▶ [The input]
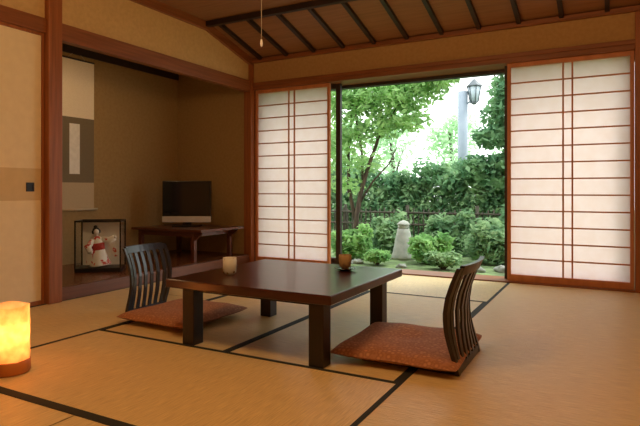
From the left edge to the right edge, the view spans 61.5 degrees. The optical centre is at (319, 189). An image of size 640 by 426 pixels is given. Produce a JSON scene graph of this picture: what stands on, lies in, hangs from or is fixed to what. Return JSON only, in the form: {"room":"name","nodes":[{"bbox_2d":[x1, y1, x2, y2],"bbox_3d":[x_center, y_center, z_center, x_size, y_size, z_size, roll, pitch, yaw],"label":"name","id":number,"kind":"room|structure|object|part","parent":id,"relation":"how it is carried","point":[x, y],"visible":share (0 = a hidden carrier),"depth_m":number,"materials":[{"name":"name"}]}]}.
{"room":"traditional dwelling","nodes":[
{"label":"traditional dwelling","id":0,"kind":"room"},
{"bbox_2d":[0,0,247,79],"bbox_3d":[-2.291,-0.380,3.022,0.100,2.440,6.350,0,0,28],"label":"wall","id":1,"kind":"structure","parent":0,"point":[127,21],"depth_m":4.47,"materials":[{"name":"paint"}]},
{"bbox_2d":[0,21,43,306],"bbox_3d":[-2.119,-0.145,3.278,0.036,1.850,0.923,0,0,28],"label":"door","id":2,"kind":"structure","parent":1,"relation":"in","point":[21,49],"depth_m":3.54,"materials":[{"name":"brown wood"}]},
{"bbox_3d":[-1.936,-0.020,3.593,0.008,0.060,0.055,0,0,28],"label":"handle","id":3,"kind":"part","parent":2,"relation":"part of","materials":[{"name":"black metal"}]},
{"bbox_2d":[0,4,45,32],"bbox_3d":[-2.830,-1.120,1.947,0.070,0.100,3.945,0,0,28],"label":"trim","id":4,"kind":"structure","parent":1,"relation":"attached to","point":[8,15],"depth_m":3.52,"materials":[{"name":"brown wood"}]},
{"bbox_2d":[44,0,61,303],"bbox_3d":[-1.864,-0.372,3.726,0.105,2.305,0.105,0,0,28],"label":"wooden pillar","id":5,"kind":"structure","parent":1,"relation":"attached to","point":[53,8],"depth_m":3.68,"materials":[{"name":"brown wood"}]},
{"bbox_2d":[62,254,248,299],"bbox_3d":[-1.312,0.735,4.767,0.050,0.090,2.250,0,0,28],"label":"trim","id":6,"kind":"structure","parent":1,"relation":"attached to","point":[94,287],"depth_m":4.26,"materials":[{"name":"brown wood"}]},
{"bbox_2d":[62,23,249,91],"bbox_3d":[-1.312,-1.110,4.767,0.070,0.120,2.250,0,0,28],"label":"trim","id":7,"kind":"structure","parent":1,"relation":"attached to","point":[73,36],"depth_m":4.46,"materials":[{"name":"brown wood"}]},
{"bbox_2d":[130,0,253,65],"bbox_3d":[-2.232,-1.462,2.990,0.035,0.275,6.350,0,0,28],"label":"trim","id":8,"kind":"structure","parent":1,"relation":"attached to","point":[158,6],"depth_m":4.96,"materials":[{"name":"brown wood"}]},
{"bbox_2d":[206,0,356,26],"bbox_3d":[1.102,-1.575,3.944,5.000,0.050,0.050,0,0,28],"label":"trim","id":9,"kind":"structure","parent":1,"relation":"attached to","point":[315,3],"depth_m":4.73,"materials":[{"name":"brown wood"}]},
{"bbox_2d":[62,51,243,264],"bbox_3d":[-1.809,-0.290,5.035,1.040,2.260,2.510,0,0,28],"label":"wall","id":10,"kind":"structure","parent":0,"point":[150,130],"depth_m":5.87,"materials":[{"name":"paint"}]},
{"bbox_2d":[62,54,97,210],"bbox_3d":[-2.279,-0.558,5.043,0.025,1.507,0.450,0,0,28],"label":"scroll","id":11,"kind":"object","parent":10,"relation":"attached to","point":[77,74],"visible":0.76,"depth_m":5.05,"materials":[{"name":"paper"}]},
{"bbox_3d":[-2.293,-0.385,5.028,0.002,0.470,0.110,0,0,28],"label":"paper panel","id":12,"kind":"part","parent":11,"relation":"part of","materials":[{"name":"beige paper"}]},
{"bbox_3d":[-2.283,-1.225,5.045,0.015,0.015,0.390,0,0,28],"label":"hanging rod","id":13,"kind":"part","parent":11,"relation":"part of","materials":[{"name":"brown wood"}]},
{"bbox_2d":[62,43,178,80],"bbox_3d":[-2.195,-1.315,5.225,0.020,0.090,2.320,0,0,28],"label":"trim","id":14,"kind":"structure","parent":10,"relation":"attached to","point":[70,49],"depth_m":5.45,"materials":[{"name":"brown wood"}]},
{"bbox_2d":[62,250,244,286],"bbox_3d":[-1.772,0.765,4.998,0.980,0.150,2.320,0,0,28],"label":"floor","id":15,"kind":"structure","parent":0,"point":[69,277],"depth_m":4.92,"materials":[{"name":"brown wood"}]},
{"bbox_2d":[74,219,125,272],"bbox_3d":[-1.878,0.473,4.612,0.370,0.434,0.230,0,0,-10],"label":"display case","id":16,"kind":"object","parent":15,"relation":"on","point":[108,227],"visible":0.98,"depth_m":4.70,"materials":[{"name":"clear glass"}]},
{"bbox_2d":[84,225,117,266],"bbox_3d":[-1.886,0.477,4.605,0.252,0.351,0.158,0,0,-41],"label":"doll","id":17,"kind":"object","parent":16,"relation":"on","point":[96,255],"visible":1,"depth_m":4.57,"materials":[{"name":"fabric"}]},
{"bbox_3d":[-1.897,0.463,4.721,0.348,0.385,0.004,0,0,-10],"label":"panel","id":18,"kind":"part","parent":16,"relation":"part of","materials":[{"name":"clear glass"}]},
{"bbox_2d":[131,224,243,261],"bbox_3d":[-1.365,0.535,5.585,0.920,0.310,0.680,0,0,28],"label":"tv stand","id":19,"kind":"object","parent":15,"relation":"on","point":[195,233],"visible":0.91,"depth_m":5.44,"materials":[{"name":"brown wood"}]},
{"bbox_3d":[-1.833,0.547,5.519,0.040,0.285,0.040,0,0,28],"label":"leg","id":20,"kind":"part","parent":19,"relation":"part of","materials":[{"name":"brown wood"}]},
{"bbox_3d":[-1.572,0.547,6.003,0.040,0.285,0.040,0,0,28],"label":"leg","id":21,"kind":"part","parent":19,"relation":"part of","materials":[{"name":"brown wood"}]},
{"bbox_2d":[162,181,211,226],"bbox_3d":[-1.383,0.142,5.602,0.500,0.475,0.165,0,0,-2],"label":"television","id":22,"kind":"object","parent":19,"relation":"on","point":[187,202],"visible":1,"depth_m":5.57,"materials":[{"name":"black plastic"}]},
{"bbox_3d":[-1.216,0.547,5.187,0.040,0.285,0.040,0,0,28],"label":"leg","id":23,"kind":"part","parent":19,"relation":"part of","materials":[{"name":"brown wood"}]},
{"bbox_3d":[-0.956,0.547,5.671,0.040,0.285,0.040,0,0,28],"label":"leg","id":24,"kind":"part","parent":19,"relation":"part of","materials":[{"name":"brown wood"}]},
{"bbox_2d":[0,274,639,425],"bbox_3d":[-0.045,0.809,1.814,5.004,0.062,6.352,0,0,28],"label":"floor","id":25,"kind":"structure","parent":0,"point":[548,355],"depth_m":2.34,"materials":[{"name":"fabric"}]},
{"bbox_2d":[0,301,30,377],"bbox_3d":[-1.326,0.633,2.304,0.156,0.289,0.156,0,0,28],"label":"lantern","id":26,"kind":"object","parent":25,"relation":"on","point":[15,358],"visible":1,"depth_m":2.25,"materials":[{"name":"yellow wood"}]},
{"bbox_2d":[122,242,171,311],"bbox_3d":[-0.963,0.565,3.414,0.467,0.423,0.375,0,0,25],"label":"chair","id":27,"kind":"object","parent":25,"relation":"on","point":[127,250],"visible":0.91,"depth_m":3.50,"materials":[{"name":"paint"}]},
{"bbox_2d":[117,299,246,328],"bbox_3d":[-0.819,0.732,3.246,0.539,0.060,0.570,0,0,29],"label":"floor cushion","id":28,"kind":"object","parent":27,"relation":"on","point":[170,313],"visible":0.72,"depth_m":3.12,"materials":[{"name":"orange fabric"}]},
{"bbox_2d":[166,259,401,368],"bbox_3d":[-0.155,0.613,2.866,0.930,0.335,0.890,0,0,28],"label":"table","id":29,"kind":"object","parent":25,"relation":"on","point":[319,286],"visible":0.91,"depth_m":2.67,"materials":[{"name":"paint"}]},
{"bbox_3d":[-0.647,0.633,2.739,0.074,0.293,0.074,0,0,28],"label":"leg","id":30,"kind":"part","parent":29,"relation":"part of","materials":[{"name":"paint"}]},
{"bbox_2d":[223,257,236,274],"bbox_3d":[-0.477,0.401,2.847,0.072,0.088,0.072,0,0,28],"label":"tea cup","id":31,"kind":"object","parent":29,"relation":"on","point":[229,263],"visible":1,"depth_m":2.82,"materials":[{"name":"beige ceramic"}]},
{"bbox_3d":[-0.320,0.633,3.346,0.074,0.293,0.074,0,0,28],"label":"leg","id":32,"kind":"part","parent":29,"relation":"part of","materials":[{"name":"paint"}]},
{"bbox_3d":[-0.001,0.633,2.392,0.074,0.293,0.074,0,0,28],"label":"leg","id":33,"kind":"part","parent":29,"relation":"part of","materials":[{"name":"paint"}]},
{"bbox_2d":[334,266,355,270],"bbox_3d":[0.140,0.438,2.980,0.120,0.015,0.120,0,0,28],"label":"saucer","id":34,"kind":"object","parent":29,"relation":"on","point":[338,267],"visible":0.84,"depth_m":2.96,"materials":[{"name":"paint"}]},
{"bbox_2d":[339,254,351,268],"bbox_3d":[0.140,0.398,2.980,0.070,0.078,0.070,0,0,28],"label":"tea cup","id":35,"kind":"object","parent":34,"relation":"on","point":[344,259],"visible":0.98,"depth_m":2.95,"materials":[{"name":"brown ceramic"}]},
{"bbox_3d":[0.326,0.633,2.999,0.074,0.293,0.074,0,0,28],"label":"leg","id":36,"kind":"part","parent":29,"relation":"part of","materials":[{"name":"paint"}]},
{"bbox_2d":[362,256,483,375],"bbox_3d":[0.500,0.547,2.519,0.492,0.460,0.436,0,0,28],"label":"chair","id":37,"kind":"object","parent":25,"relation":"on","point":[467,272],"visible":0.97,"depth_m":2.34,"materials":[{"name":"paint"}]},
{"bbox_2d":[331,322,481,371],"bbox_3d":[0.429,0.730,2.580,0.580,0.065,0.613,0,0,27],"label":"floor cushion","id":38,"kind":"object","parent":37,"relation":"on","point":[406,344],"visible":0.86,"depth_m":2.42,"materials":[{"name":"orange fabric"}]},
{"bbox_3d":[0.477,0.770,2.531,0.440,0.014,0.400,0,0,28],"label":"seat","id":39,"kind":"part","parent":37,"relation":"part of","materials":[{"name":"paint"}]},
{"bbox_3d":[0.667,0.547,2.429,0.112,0.460,0.436,0,0,28],"label":"frame","id":40,"kind":"part","parent":37,"relation":"part of","materials":[{"name":"paint"}]},
{"bbox_2d":[157,0,639,58],"bbox_3d":[-0.046,-1.512,1.813,5.200,0.277,6.550,0,0,28],"label":"ceiling","id":41,"kind":"structure","parent":0,"point":[453,15],"depth_m":4.69,"materials":[{"name":"brown wood"}]},
{"bbox_2d":[260,0,262,46],"bbox_3d":[-0.315,-1.185,2.895,0.160,0.830,0.160,0,0,28],"label":"pull cord","id":42,"kind":"object","parent":41,"relation":"hanging from","point":[261,41],"visible":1,"depth_m":2.89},
{"bbox_3d":[-0.315,-1.170,2.895,0.003,0.720,0.003,0,0,28],"label":"pull cord","id":43,"kind":"part","parent":42,"relation":"part of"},
{"bbox_2d":[254,12,634,82],"bbox_3d":[1.527,-0.315,4.629,5.100,2.310,0.100,0,0,28],"label":"wall","id":44,"kind":"structure","parent":0,"point":[619,27],"depth_m":4.73,"materials":[{"name":"brown paint"}]},
{"bbox_2d":[219,25,262,59],"bbox_3d":[-0.789,-1.484,5.394,0.034,0.237,0.750,0,0,28],"label":"trim","id":45,"kind":"structure","parent":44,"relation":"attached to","point":[225,28],"depth_m":5.37,"materials":[{"name":"brown wood"}]},
{"bbox_2d":[244,65,254,261],"bbox_3d":[-0.760,-0.280,5.787,0.095,2.120,0.070,0,0,28],"label":"trim","id":46,"kind":"structure","parent":44,"relation":"attached to","point":[249,97],"depth_m":5.76,"materials":[{"name":"brown wood"}]},
{"bbox_2d":[247,20,288,55],"bbox_3d":[-0.504,-1.484,5.240,0.034,0.237,0.750,0,0,28],"label":"trim","id":47,"kind":"structure","parent":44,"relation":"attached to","point":[252,23],"depth_m":5.22,"materials":[{"name":"brown wood"}]},
{"bbox_2d":[255,83,330,263],"bbox_3d":[-0.294,-0.151,5.593,0.900,1.838,0.030,0,0,28],"label":"door","id":48,"kind":"structure","parent":44,"relation":"in","point":[293,124],"depth_m":5.59,"materials":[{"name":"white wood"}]},
{"bbox_2d":[276,14,315,52],"bbox_3d":[-0.219,-1.484,5.087,0.034,0.237,0.750,0,0,28],"label":"trim","id":49,"kind":"structure","parent":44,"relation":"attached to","point":[281,17],"depth_m":5.08,"materials":[{"name":"brown wood"}]},
{"bbox_2d":[308,8,344,48],"bbox_3d":[0.066,-1.484,4.934,0.034,0.237,0.750,0,0,28],"label":"beam","id":50,"kind":"structure","parent":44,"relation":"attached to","point":[313,12],"depth_m":4.91,"materials":[{"name":"brown wood"}]},
{"bbox_2d":[331,83,341,263],"bbox_3d":[-0.214,-0.152,5.646,0.970,1.836,0.040,0,0,28],"label":"door frame","id":51,"kind":"structure","parent":44,"relation":"in","point":[338,87],"depth_m":5.41,"materials":[{"name":"brown wood"}]},
{"bbox_2d":[341,2,376,43],"bbox_3d":[0.351,-1.484,4.780,0.034,0.237,0.750,0,0,28],"label":"ceiling beam","id":52,"kind":"structure","parent":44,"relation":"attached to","point":[346,5],"depth_m":4.76,"materials":[{"name":"brown wood"}]},
{"bbox_2d":[379,0,408,39],"bbox_3d":[0.635,-1.484,4.627,0.034,0.237,0.750,0,0,28],"label":"ceiling beam","id":53,"kind":"structure","parent":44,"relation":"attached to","point":[384,3],"depth_m":4.63,"materials":[{"name":"brown wood"}]},
{"bbox_2d":[421,0,443,34],"bbox_3d":[0.920,-1.484,4.473,0.034,0.237,0.750,0,0,28],"label":"ceiling beam","id":54,"kind":"structure","parent":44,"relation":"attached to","point":[426,3],"depth_m":4.52,"materials":[{"name":"brown wood"}]},
{"bbox_2d":[252,39,634,90],"bbox_3d":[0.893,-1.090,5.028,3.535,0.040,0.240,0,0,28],"label":"trim","id":55,"kind":"structure","parent":44,"relation":"attached to","point":[497,64],"depth_m":4.86,"materials":[{"name":"brown wood"}]},
{"bbox_2d":[252,5,639,63],"bbox_3d":[1.465,-1.375,4.583,4.965,0.040,0.040,0,0,28],"label":"trim","id":56,"kind":"structure","parent":44,"relation":"attached to","point":[630,9],"depth_m":4.69,"materials":[{"name":"brown wood"}]},
{"bbox_2d":[465,0,481,29],"bbox_3d":[1.205,-1.484,4.320,0.034,0.237,0.750,0,0,28],"label":"ceiling beam","id":57,"kind":"structure","parent":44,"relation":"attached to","point":[470,6],"depth_m":4.42,"materials":[{"name":"brown wood"}]},
{"bbox_2d":[331,52,634,90],"bbox_3d":[1.013,-1.085,5.145,3.635,0.090,0.080,0,0,28],"label":"trim","id":58,"kind":"structure","parent":44,"relation":"attached to","point":[502,71],"depth_m":5.11,"materials":[{"name":"brown wood"}]},
{"bbox_2d":[368,266,634,292],"bbox_3d":[0.897,0.799,5.037,3.535,0.062,0.260,0,0,28],"label":"trim","id":59,"kind":"structure","parent":44,"relation":"attached to","point":[491,278],"depth_m":4.67,"materials":[{"name":"brown wood"}]},
{"bbox_2d":[505,66,506,278],"bbox_3d":[2.030,-0.152,4.438,0.967,1.836,0.040,0,0,28],"label":"door frame","id":60,"kind":"structure","parent":44,"relation":"in","point":[505,66],"depth_m":4.64,"materials":[{"name":"brown wood"}]},
{"bbox_2d":[510,0,520,23],"bbox_3d":[1.490,-1.484,4.167,0.034,0.237,0.750,0,0,28],"label":"trim","id":61,"kind":"structure","parent":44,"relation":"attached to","point":[513,2],"depth_m":4.30,"materials":[{"name":"brown wood"}]},
{"bbox_2d":[556,0,563,17],"bbox_3d":[1.775,-1.484,4.013,0.034,0.237,0.750,0,0,28],"label":"trim","id":62,"kind":"structure","parent":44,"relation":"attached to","point":[559,2],"depth_m":4.19,"materials":[{"name":"brown wood"}]},
{"bbox_2d":[507,50,633,289],"bbox_3d":[2.005,-0.151,4.355,0.932,1.838,0.030,0,0,28],"label":"door","id":63,"kind":"structure","parent":44,"relation":"in","point":[570,120],"depth_m":4.34,"materials":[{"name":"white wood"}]},
{"bbox_2d":[605,0,609,11],"bbox_3d":[2.060,-1.484,3.860,0.034,0.237,0.750,0,0,28],"label":"trim","id":64,"kind":"structure","parent":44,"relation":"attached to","point":[607,2],"depth_m":4.08,"materials":[{"name":"brown wood"}]},
{"bbox_2d":[635,11,639,292],"bbox_3d":[2.462,-0.287,4.109,0.100,2.135,0.130,0,0,28],"label":"trim","id":65,"kind":"structure","parent":44,"relation":"attached to","point":[637,13],"depth_m":4.07,"materials":[{"name":"brown wood"}]},
{"label":"outside","id":66,"kind":"structure","parent":0,"visible":0},
{"bbox_2d":[331,210,634,288],"bbox_3d":[3.791,0.840,15.478,20.000,0.001,21.150,0,0,28],"label":"ground","id":67,"kind":"structure","parent":66,"point":[411,264],"depth_m":5.99,"materials":[{"name":"plant"}]},
{"bbox_2d":[331,118,367,167],"bbox_3d":[0.665,-0.646,15.762,1.570,2.978,1.284,0,0,28],"label":"tree","id":68,"kind":"object","parent":67,"relation":"on","point":[349,118],"visible":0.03,"depth_m":15.56,"materials":[{"name":"green plant"}]},
{"bbox_2d":[331,222,373,258],"bbox_3d":[0.379,0.620,6.589,0.486,0.460,0.578,0,0,-43],"label":"shrub","id":69,"kind":"object","parent":67,"relation":"on","point":[358,242],"visible":0.76,"depth_m":6.47,"materials":[{"name":"green plant"}]},
{"bbox_2d":[351,259,363,263],"bbox_3d":[0.416,0.828,6.152,0.168,0.087,0.119,0,0,28],"label":"rock","id":70,"kind":"object","parent":67,"relation":"on","point":[355,261],"visible":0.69,"depth_m":6.12,"materials":[{"name":"grey stone"}]},
{"bbox_2d":[363,248,391,264],"bbox_3d":[0.638,0.747,6.047,0.357,0.206,0.266,0,0,28],"label":"shrub","id":71,"kind":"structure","parent":67,"relation":"on","point":[375,256],"depth_m":5.98,"materials":[{"name":"green plant"}]},
{"bbox_2d":[368,209,412,252],"bbox_3d":[0.946,0.554,7.277,0.700,0.591,0.499,0,0,28],"label":"shrub","id":72,"kind":"object","parent":67,"relation":"on","point":[385,231],"visible":0.69,"depth_m":7.19,"materials":[{"name":"green plant"}]},
{"bbox_2d":[366,111,417,179],"bbox_3d":[1.983,-0.715,14.842,1.547,3.115,1.284,0,0,28],"label":"tree","id":73,"kind":"object","parent":67,"relation":"on","point":[391,147],"visible":0.38,"depth_m":14.69,"materials":[{"name":"green plant"}]},
{"bbox_2d":[331,79,460,228],"bbox_3d":[0.912,-0.433,7.285,2.531,2.550,0.986,0,0,28],"label":"maple tree","id":74,"kind":"object","parent":67,"relation":"on","point":[400,98],"visible":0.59,"depth_m":7.33,"materials":[{"name":"green plant"}]},
{"bbox_2d":[396,263,406,267],"bbox_3d":[0.890,0.830,5.834,0.118,0.074,0.119,0,0,36],"label":"rock","id":75,"kind":"object","parent":67,"relation":"on","point":[399,265],"visible":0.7,"depth_m":5.80,"materials":[{"name":"grey stone"}]},
{"bbox_2d":[391,220,415,260],"bbox_3d":[1.017,0.603,6.551,0.300,0.475,0.300,0,0,28],"label":"stone lantern","id":76,"kind":"object","parent":67,"relation":"on","point":[403,234],"visible":0.92,"depth_m":6.47,"materials":[{"name":"stone"}]},
{"bbox_2d":[331,204,500,240],"bbox_3d":[1.203,0.530,7.877,3.950,0.620,0.076,0,0,28],"label":"bamboo fence","id":77,"kind":"object","parent":67,"relation":"on","point":[345,210],"visible":0.22,"depth_m":7.87,"materials":[{"name":"brown wood"}]},
{"bbox_2d":[331,157,504,235],"bbox_3d":[1.546,0.107,9.200,5.790,1.471,0.715,0,0,28],"label":"hedge","id":78,"kind":"object","parent":67,"relation":"on","point":[400,191],"visible":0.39,"depth_m":8.97,"materials":[{"name":"green plant"}]},
{"bbox_2d":[406,231,455,263],"bbox_3d":[1.270,0.655,6.129,0.596,0.391,0.472,0,0,28],"label":"shrub","id":79,"kind":"object","parent":67,"relation":"on","point":[420,244],"visible":0.75,"depth_m":6.04,"materials":[{"name":"green plant"}]},
{"bbox_2d":[423,250,463,269],"bbox_3d":[1.301,0.737,5.675,0.449,0.227,0.287,0,0,28],"label":"ground cover","id":80,"kind":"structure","parent":67,"relation":"on","point":[451,259],"depth_m":5.63,"materials":[{"name":"green plant"}]},
{"bbox_2d":[422,207,476,255],"bbox_3d":[1.682,0.535,6.933,0.723,0.629,0.565,0,0,28],"label":"shrub","id":81,"kind":"object","parent":67,"relation":"on","point":[460,230],"visible":0.54,"depth_m":6.81,"materials":[{"name":"green plant"}]},
{"bbox_2d":[422,109,479,167],"bbox_3d":[3.518,-0.654,14.447,1.570,2.993,1.277,0,0,28],"label":"tree","id":82,"kind":"object","parent":67,"relation":"on","point":[445,139],"visible":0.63,"depth_m":14.33,"materials":[{"name":"green plant"}]},
{"bbox_2d":[458,79,482,193],"bbox_3d":[2.703,-0.580,9.675,0.444,2.840,0.268,0,0,28],"label":"garden lamp post","id":83,"kind":"object","parent":67,"relation":"on","point":[473,91],"visible":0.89,"depth_m":9.66,"materials":[{"name":"metal"}]},
{"bbox_3d":[2.762,-1.715,9.643,0.230,0.270,0.199,0,0,28],"label":"lamp glass","id":84,"kind":"part","parent":83,"relation":"part of","materials":[{"name":"white glass"}]},
{"bbox_2d":[450,74,504,188],"bbox_3d":[2.788,-0.609,7.588,1.935,2.902,0.782,0,0,28],"label":"evergreen tree","id":85,"kind":"object","parent":67,"relation":"on","point":[491,168],"visible":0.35,"depth_m":7.62,"materials":[{"name":"green plant"}]},
{"bbox_2d":[477,266,485,272],"bbox_3d":[1.614,0.827,5.527,0.163,0.103,0.168,0,0,8],"label":"rock","id":86,"kind":"object","parent":67,"relation":"on","point":[480,270],"visible":0.3,"depth_m":5.45,"materials":[{"name":"grey stone"}]},
{"bbox_2d":[464,217,504,264],"bbox_3d":[1.974,0.574,6.110,0.706,0.552,0.565,0,0,28],"label":"shrub","id":87,"kind":"object","parent":67,"relation":"on","point":[491,249],"visible":0.84,"depth_m":6.02,"materials":[{"name":"green plant"}]},
{"bbox_2d":[488,122,502,155],"bbox_3d":[4.957,-0.832,13.463,1.554,3.349,1.280,0,0,28],"label":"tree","id":88,"kind":"object","parent":67,"relation":"on","point":[494,151],"visible":0.02,"depth_m":13.75,"materials":[{"name":"green plant"}]},
{"bbox_2d":[493,265,504,272],"bbox_3d":[1.887,0.823,5.508,0.223,0.116,0.162,0,0,19],"label":"rock","id":89,"kind":"object","parent":67,"relation":"on","point":[501,268],"visible":0.5,"depth_m":5.49,"materials":[{"name":"grey stone"}]},
{"bbox_2d":[499,204,504,255],"bbox_3d":[2.442,0.482,6.631,0.707,0.733,0.500,0,0,28],"label":"shrub","id":90,"kind":"object","parent":67,"relation":"on","point":[502,211],"visible":0.02,"depth_m":6.76,"materials":[{"name":"green plant"}]}
]}

▶ [Task to carry out] Check each line above for "dwelling" and return the ones that have it.

▶ [Solution for this task]
{"room":"traditional dwelling","nodes":[
{"label":"traditional dwelling","id":0,"kind":"room"},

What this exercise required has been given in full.